(Records drawn from a dataset)

○ ○ ○ ○ ○

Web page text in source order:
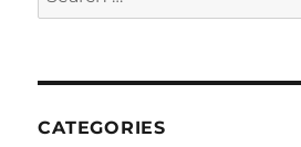
for:
CATEGORIES
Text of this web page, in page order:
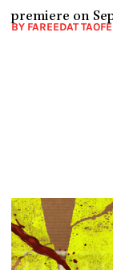
premiere on
BY FAREEDAT
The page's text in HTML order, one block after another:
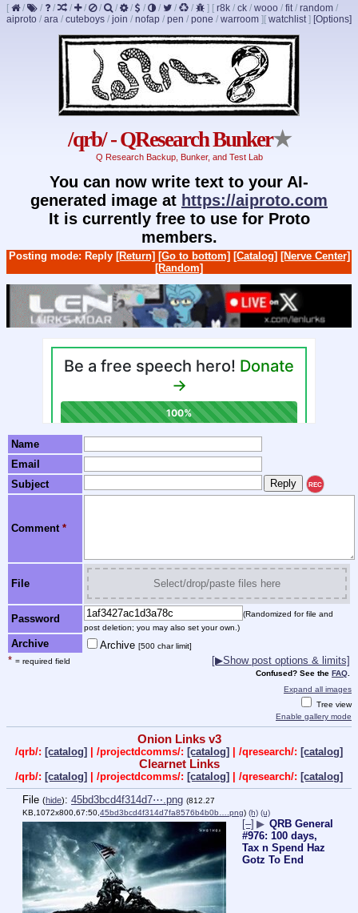
[ / / / / / / / / / / / / ] [ r8k / ck / wooo / fit/ random /
aiproto / ara / cuteboys / join / nofap / pen / pone / warroom ] [Options]
[ watchlist]
/qrb/ - QResearch Bunker★
Q Research Backup, Bunker, and Test Lab
You can now write text to your AI-
generated image at https://aiproto.com
It is currently free to use for Proto
members.
Posting mode: Reply [Return] [Go to bottom] [Catalog] [Nerve Center]
[Random]
Name
Email
Subject
REC
Comment *
File Select/drop/paste files here
Password
(Randomized for file and
post deletion; you may also set your own.)
Archive Archive [500 char limit]
* = required field [▶Show post options & limits]
Confused? See the FAQ
Expand all images
Tree view
Enable gallery mode
Onion Links v3
/qrb/: [catalog] | /projectdcomms/: [catalog] | /qresearch/: [catalog]
Clearnet Links
/qrb/: [catalog] | /projectdcomms/: [catalog] | /qresearch/: [catalog]
File (hide): 45bd3bcd4f314d7⋯.png (812.27
KB,1072x800,67:50,45bd3bcd4f314d7fa8576b4b0b….png) (h) (u)
[–] ▶ QRB General
#976: 100 days,
Tax n Spend Haz
Gotz To End
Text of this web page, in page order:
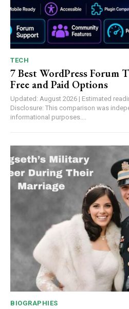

○ ○ ○ ○ ○

# TASK INSTRUCTIONS
The lines from the one containing "(Randomized for file and" through the last line of the data above are to be transcribed exactly, both included, with all pictures left out.

# OUTPUT
(Randomized for file and
post deletion; you may also set your own.)
Archive Archive [500 char limit]
* = required field [▶Show post options & limits]
Confused? See the FAQ
Expand all images
Tree view
Enable gallery mode
Onion Links v3
/qrb/: [catalog] | /projectdcomms/: [catalog] | /qresearch/: [catalog]
Clearnet Links
/qrb/: [catalog] | /projectdcomms/: [catalog] | /qresearch/: [catalog]
File (hide): 45bd3bcd4f314d7⋯.png (812.27
KB,1072x800,67:50,45bd3bcd4f314d7fa8576b4b0b….png) (h) (u)
[–] ▶ QRB General
#976: 100 days,
Tax n Spend Haz
Gotz To End
Text of this web page, in page order:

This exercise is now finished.